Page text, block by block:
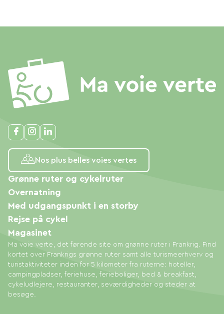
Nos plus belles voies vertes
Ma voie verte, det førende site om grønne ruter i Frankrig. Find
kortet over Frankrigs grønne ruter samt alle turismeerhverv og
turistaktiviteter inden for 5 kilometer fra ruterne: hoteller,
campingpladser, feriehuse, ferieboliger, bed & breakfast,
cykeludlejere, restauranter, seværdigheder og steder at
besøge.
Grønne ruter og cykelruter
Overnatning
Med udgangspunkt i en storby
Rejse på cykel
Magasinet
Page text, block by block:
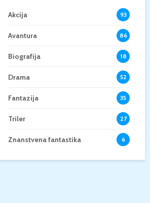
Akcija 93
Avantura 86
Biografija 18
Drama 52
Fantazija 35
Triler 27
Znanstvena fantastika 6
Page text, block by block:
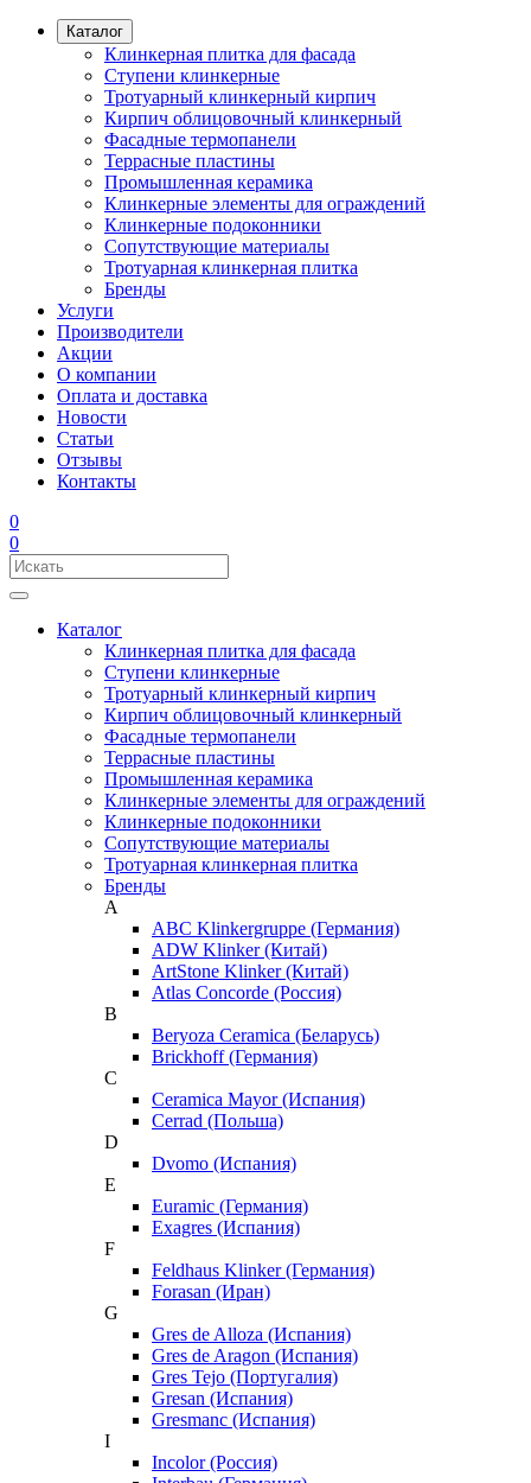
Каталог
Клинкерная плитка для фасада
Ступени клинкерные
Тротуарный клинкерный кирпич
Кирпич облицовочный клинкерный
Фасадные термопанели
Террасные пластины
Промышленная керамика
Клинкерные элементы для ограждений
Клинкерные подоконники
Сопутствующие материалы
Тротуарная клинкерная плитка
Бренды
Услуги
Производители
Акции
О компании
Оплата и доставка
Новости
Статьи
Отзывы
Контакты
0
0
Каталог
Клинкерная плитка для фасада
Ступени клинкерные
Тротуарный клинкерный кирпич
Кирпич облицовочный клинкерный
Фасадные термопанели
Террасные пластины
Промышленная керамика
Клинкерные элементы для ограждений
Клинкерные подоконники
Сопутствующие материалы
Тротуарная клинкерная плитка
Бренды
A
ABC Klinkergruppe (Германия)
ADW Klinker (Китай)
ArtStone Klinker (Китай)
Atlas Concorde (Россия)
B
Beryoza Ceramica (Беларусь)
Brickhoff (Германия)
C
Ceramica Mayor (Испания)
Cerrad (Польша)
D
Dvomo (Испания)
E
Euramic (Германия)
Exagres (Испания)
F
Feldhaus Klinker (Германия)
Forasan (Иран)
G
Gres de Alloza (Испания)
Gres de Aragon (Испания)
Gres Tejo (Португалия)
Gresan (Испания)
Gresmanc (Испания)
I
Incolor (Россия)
***
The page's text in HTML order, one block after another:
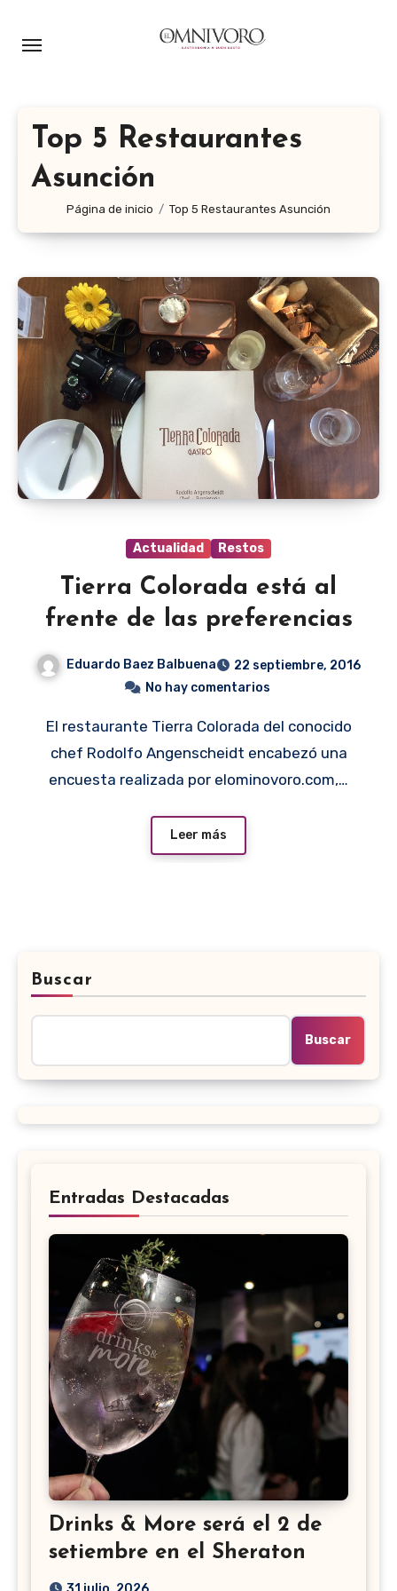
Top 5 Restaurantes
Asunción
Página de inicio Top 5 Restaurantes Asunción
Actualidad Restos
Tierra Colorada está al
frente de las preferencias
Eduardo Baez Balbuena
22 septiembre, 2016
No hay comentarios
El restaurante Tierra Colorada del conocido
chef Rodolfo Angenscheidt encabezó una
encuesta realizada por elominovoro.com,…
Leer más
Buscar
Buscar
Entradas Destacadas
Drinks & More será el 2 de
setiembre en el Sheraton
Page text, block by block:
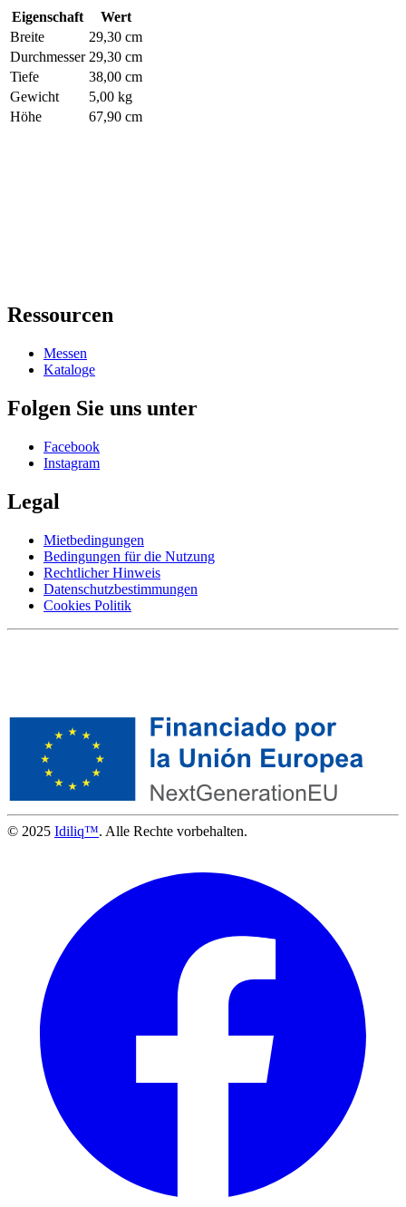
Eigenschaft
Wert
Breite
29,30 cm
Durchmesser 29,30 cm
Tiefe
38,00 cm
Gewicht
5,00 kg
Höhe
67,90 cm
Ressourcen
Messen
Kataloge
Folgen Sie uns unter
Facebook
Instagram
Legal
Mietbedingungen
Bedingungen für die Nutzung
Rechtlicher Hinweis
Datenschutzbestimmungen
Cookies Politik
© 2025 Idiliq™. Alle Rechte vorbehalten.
***
What lines in the records contain the word "Restaurantes"? Return each one.

## Answer section
Top 5 Restaurantes
Página de inicio Top 5 Restaurantes Asunción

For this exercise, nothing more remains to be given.